Ahhh le cosplay… Vaste sujet, surtout lorsqu’il est laissé entre les mains d’un sale gosse sarcastique de 22 ans. Des conventions, j’en ai fait, vous aussi, mais même dans le cas contraire, il est peu probable que vous soyez passés à côté de ce phénomène. Des adultes comme des enfants déguisés en leurs personnages favoris, prenant la pose au détour des allées d’un salon, ou montant carrément sur scène pour effectuer une prestation/mini-spectacle. Il va sans dire que cette pratique polarise les avis, pouvant se répartir en plusieurs grandes catégories, pas obligatoirement exclusives les unes des autres, soit :

1 – « C’est un art, une passion ! »
2 – « Il faut bien que les gens s’amusent !»
3 – « Mais bordel, c’est quand même un peu une bande d’attardés, il serait temps de grandir ! »
4 – « Toutes des putes, sauf maman ! »

Cependant, si certains s’offusquent déjà, il est nécessaire d’aller plus loin, car dans chaque opinion, aussi extrême qu’elle soit, se cache une certaine part de vérité. Aujourd’hui, nous tentons dans une nouvelle chronique de déceler le vrai du faux. C’est parti pour un nouveau numéro de DCP Investigation !

« Au bal masqué ohé ohé ! » – Slipknot

Si le carnaval de Venise date du Moyen-âge, il n’est pas le seul événement durant lequel, autour du globe, les gens sortent déguisés pour faire la fête. Rio en est un exemple. La pratique consistant à se déguiser en un personnage apprécié, reste d’ailleurs présente dans des célébrations de moindre mesure. En France, hors conventions, cent jours avant le bac, les étudiants participent au monôme, qui lui non plus n’est pas particulièrement récent, le premier remontant à 1836. Alors qu’est-ce qui pose problème avec le « cosplay », contraction de « costume » et « play » – jouer – ? Le fait que la plupart des personnages incarnés soient issus d’autres cultures, majoritairement américaine ou asiatique ? Possible, mais trop simpliste.
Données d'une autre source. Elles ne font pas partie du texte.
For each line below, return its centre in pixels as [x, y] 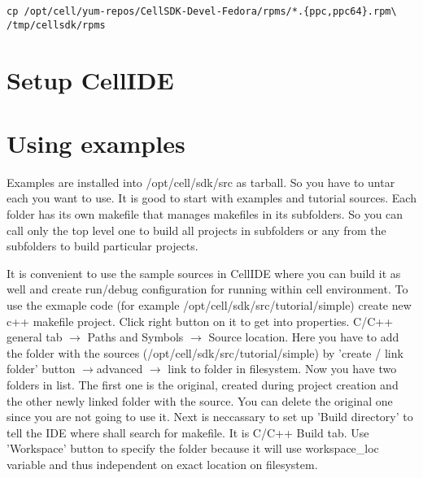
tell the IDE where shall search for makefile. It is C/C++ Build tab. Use [188, 432]
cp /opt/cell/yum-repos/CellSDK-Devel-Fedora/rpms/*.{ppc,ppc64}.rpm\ [202, 11]
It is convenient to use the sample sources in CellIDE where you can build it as [204, 273]
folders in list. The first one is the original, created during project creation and [203, 384]
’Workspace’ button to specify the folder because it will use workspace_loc [193, 448]
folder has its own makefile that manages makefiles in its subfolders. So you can [205, 214]
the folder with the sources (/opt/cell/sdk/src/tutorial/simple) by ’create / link [205, 352]
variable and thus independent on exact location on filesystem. [162, 464]
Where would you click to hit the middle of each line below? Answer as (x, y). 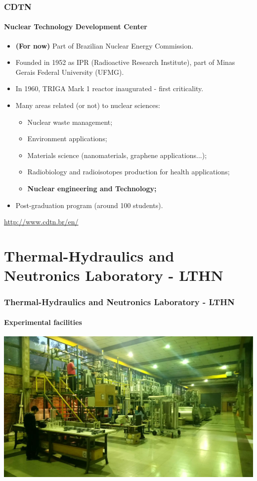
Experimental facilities (43, 322)
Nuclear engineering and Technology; (92, 188)
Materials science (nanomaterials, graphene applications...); (117, 155)
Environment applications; (67, 138)
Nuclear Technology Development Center (76, 27)
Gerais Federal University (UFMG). (70, 72)
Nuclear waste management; (70, 122)
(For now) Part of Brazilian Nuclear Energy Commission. (105, 45)
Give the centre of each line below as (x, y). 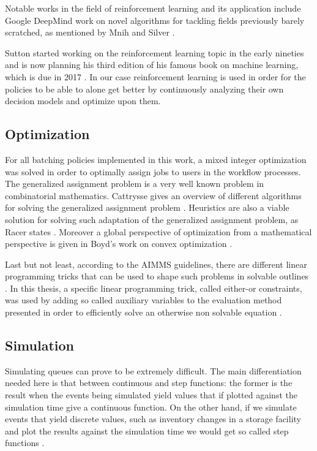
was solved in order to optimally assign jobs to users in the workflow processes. (153, 171)
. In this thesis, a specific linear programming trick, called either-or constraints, (154, 288)
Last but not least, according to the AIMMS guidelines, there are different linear (156, 264)
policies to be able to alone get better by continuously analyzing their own (144, 89)
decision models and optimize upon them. (83, 101)
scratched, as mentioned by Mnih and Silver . (90, 32)
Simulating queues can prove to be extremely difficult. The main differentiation (153, 370)
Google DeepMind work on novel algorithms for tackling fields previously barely (155, 20)
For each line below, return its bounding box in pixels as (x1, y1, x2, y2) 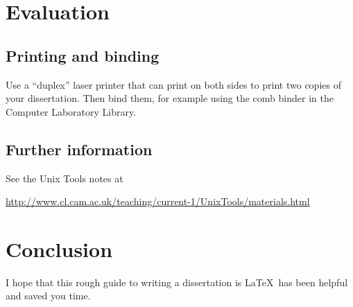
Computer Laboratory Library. (6, 104, 137, 119)
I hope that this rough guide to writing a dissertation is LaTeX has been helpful (6, 274, 348, 289)
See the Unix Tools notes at (6, 170, 123, 185)
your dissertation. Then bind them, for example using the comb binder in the (6, 91, 334, 105)
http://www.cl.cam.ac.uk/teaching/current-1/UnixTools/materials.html (6, 194, 310, 209)
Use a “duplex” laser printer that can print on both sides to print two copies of (6, 77, 341, 91)
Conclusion (6, 234, 113, 263)
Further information (6, 138, 153, 159)
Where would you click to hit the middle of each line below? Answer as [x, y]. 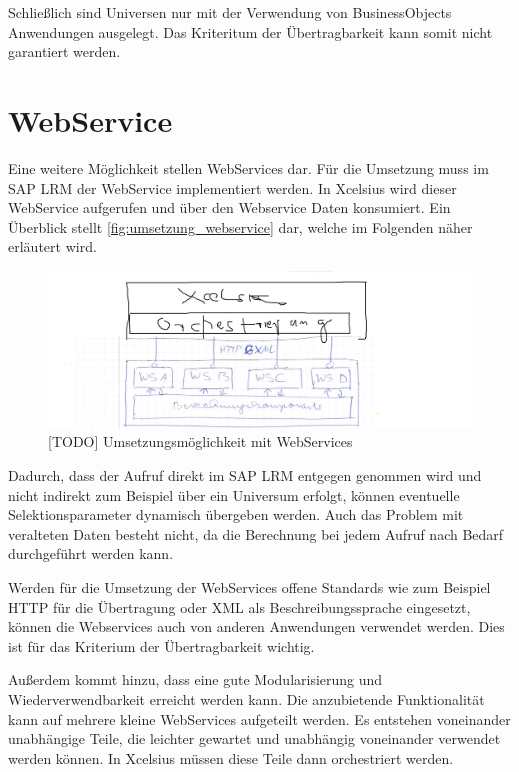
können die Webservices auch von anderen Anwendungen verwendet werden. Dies [256, 626]
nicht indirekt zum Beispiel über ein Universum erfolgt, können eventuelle [234, 494]
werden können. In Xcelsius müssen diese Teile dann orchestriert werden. [231, 757]
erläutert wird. [52, 246]
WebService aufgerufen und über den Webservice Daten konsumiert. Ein [229, 207]
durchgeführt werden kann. [91, 553]
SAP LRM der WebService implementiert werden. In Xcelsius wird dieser [232, 187]
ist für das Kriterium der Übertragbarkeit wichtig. [161, 645]
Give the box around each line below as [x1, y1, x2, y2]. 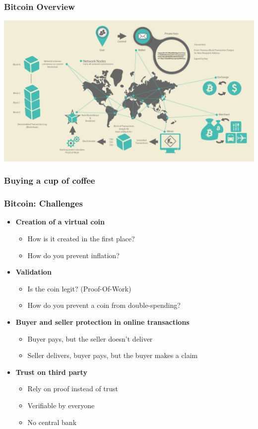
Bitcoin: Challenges [4, 197, 83, 210]
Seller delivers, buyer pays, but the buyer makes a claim [27, 350, 198, 360]
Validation [15, 267, 52, 277]
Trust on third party [15, 366, 87, 377]
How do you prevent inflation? [27, 250, 120, 260]
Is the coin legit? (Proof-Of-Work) [27, 283, 131, 293]
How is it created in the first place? [27, 233, 135, 243]
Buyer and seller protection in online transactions [15, 316, 190, 327]
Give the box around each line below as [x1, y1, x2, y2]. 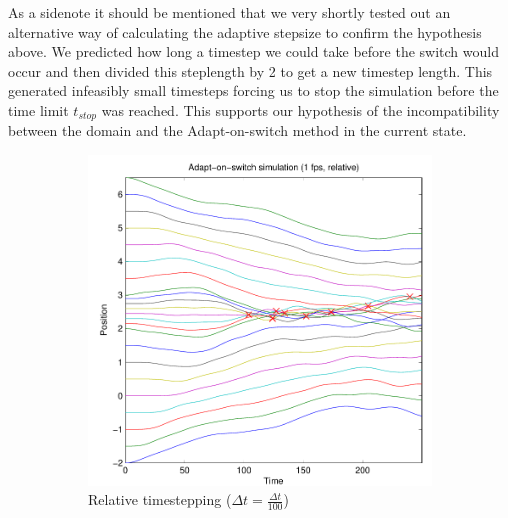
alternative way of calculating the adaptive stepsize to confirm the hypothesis [8, 21, 482, 42]
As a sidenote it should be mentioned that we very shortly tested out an [8, 2, 451, 22]
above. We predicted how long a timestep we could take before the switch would [8, 41, 499, 62]
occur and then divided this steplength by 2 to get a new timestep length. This [8, 60, 493, 81]
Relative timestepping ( [88, 489, 232, 510]
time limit [8, 99, 69, 120]
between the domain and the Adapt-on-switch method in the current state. [8, 120, 467, 141]
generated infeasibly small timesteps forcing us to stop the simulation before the [8, 80, 499, 101]
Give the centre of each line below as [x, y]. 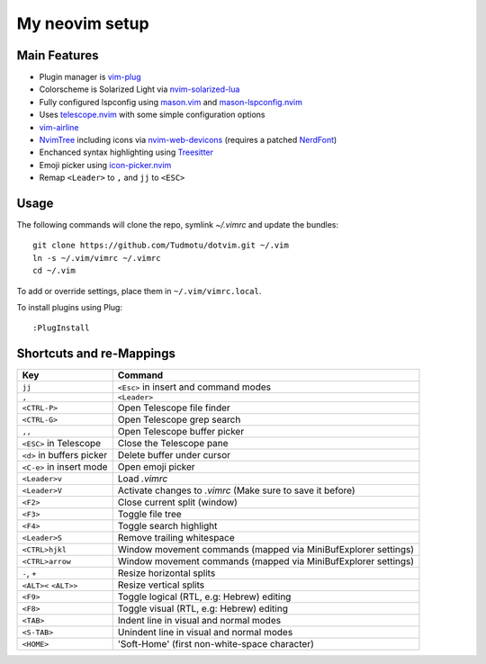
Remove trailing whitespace [176, 538]
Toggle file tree [149, 515]
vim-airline [59, 127]
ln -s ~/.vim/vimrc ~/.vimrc [97, 258]
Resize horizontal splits [166, 573]
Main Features [58, 55]
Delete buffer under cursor [174, 455]
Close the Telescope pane [173, 444]
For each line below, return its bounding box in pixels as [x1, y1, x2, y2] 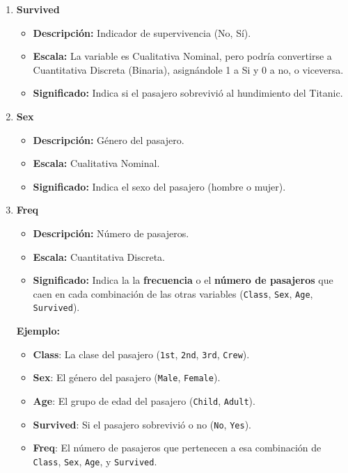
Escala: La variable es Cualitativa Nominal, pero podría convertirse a [33, 49, 332, 63]
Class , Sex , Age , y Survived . [33, 454, 157, 468]
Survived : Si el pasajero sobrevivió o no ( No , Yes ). [33, 417, 251, 431]
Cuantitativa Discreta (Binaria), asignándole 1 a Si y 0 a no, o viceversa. [33, 62, 344, 77]
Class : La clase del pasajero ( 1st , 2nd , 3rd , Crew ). [33, 346, 250, 361]
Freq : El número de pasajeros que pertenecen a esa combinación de [33, 440, 322, 455]
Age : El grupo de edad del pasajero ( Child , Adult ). [33, 393, 255, 408]
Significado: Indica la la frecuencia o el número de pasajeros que [33, 273, 333, 287]
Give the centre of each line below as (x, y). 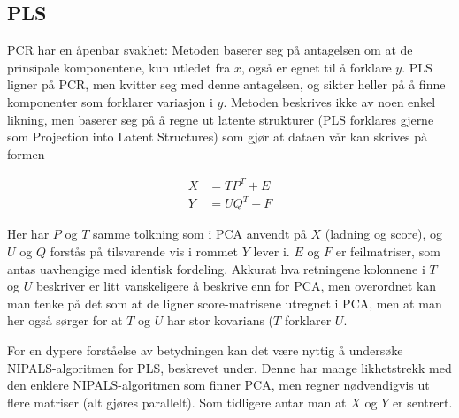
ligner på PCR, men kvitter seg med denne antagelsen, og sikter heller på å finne (226, 84)
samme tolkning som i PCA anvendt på (199, 234)
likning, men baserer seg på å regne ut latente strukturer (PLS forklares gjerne (221, 119)
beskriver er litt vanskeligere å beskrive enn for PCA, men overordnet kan (236, 286)
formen (26, 153)
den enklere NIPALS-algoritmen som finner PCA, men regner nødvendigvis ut (218, 385)
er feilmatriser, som (388, 251)
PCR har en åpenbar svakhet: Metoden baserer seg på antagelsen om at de (210, 50)
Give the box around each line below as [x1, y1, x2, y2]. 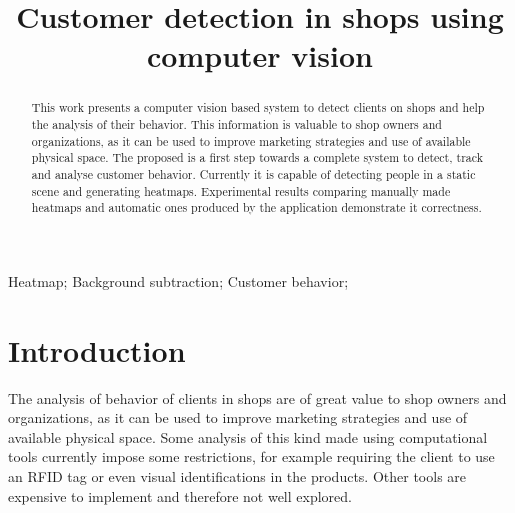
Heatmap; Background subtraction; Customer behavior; [8, 270, 349, 291]
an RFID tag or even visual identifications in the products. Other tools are [8, 466, 467, 487]
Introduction [8, 329, 186, 370]
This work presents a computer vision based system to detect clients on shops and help [31, 99, 485, 116]
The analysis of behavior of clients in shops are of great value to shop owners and [8, 387, 507, 408]
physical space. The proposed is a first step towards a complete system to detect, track [31, 149, 483, 166]
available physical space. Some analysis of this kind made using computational [8, 426, 488, 447]
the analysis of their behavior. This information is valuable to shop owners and [31, 116, 442, 133]

Le fait qu’ils soient tirés de mangas, comics ou jeux-vidéo, ayant la réputation d’être des divertissements réservés aux enfants, même si les mentalités changent peu à peu ? Cette deuxième possibilité est sans doute plus probable.

Néanmoins, pour répondre à certaines critiques, si le cosplay est une passion qui peut sembler un peu étrange de prime abord, il n’est, analysé pragmatiquement, qu’un regroupement d’individus déguisés à l’occasion d’un événement, chose qui se fait donc depuis des siècles.  Bien entendu, il est évident que sorti de ce cadre, croiser un individu habillé en Batman ou en Flash dans la rue, et cela pour aucune occasion particulière, serait tout de même extrêmement étrange, que l’on soit ouvert d’esprit ou non. Mais ce n’est pas ici le cas, puisque les gens se réunissent soit lors d’un événement ou d’un shooting photos. Par conséquent, rien de particulièrement déroutant.

Ma seule et unique visite du Carnaval de Venise

« Plus qu’une passion, le cosplay, c’est un art ! ».

Doucement,  Jean-Jean, prends un thé, calme-toi. Non pas que cette affirmation soit fausse en elle-même, mais il reste nécessaire de la relativiser, car si certains peuvent prétendre faire passer le cosplay au rang d’art, il ne suffit pas d’acheter une cagoule Deadpool à 10€ sur internet pour y arriver.

Deux écoles s’opposent : celle de l’achat sur internet/magasin traditionnels, et celle de la fabrication artisanale – le mot « amateur » convient aussi, mais peut parfois avoir un sens péjoratif, ce qui n’est pas le cas ici-. Pour cette seconde catégorie, effectivement, il est possible de voir certaines choses assez impressionnantes, qu’elles soient réalisées par des personnes ayant déjà une formation en couture, modélisme, etc… ou non. Beaucoup apprennent sur le tas, et s’améliorent au fil des années. Si les armes et armures sont les pièces généralement les plus marquantes, les talents en matière de couture de  certains rivalisent parfois avec ceux de professionnels, et ça, ce n’est pas rien, sans parler du temps investi pour arriver à ce résultat.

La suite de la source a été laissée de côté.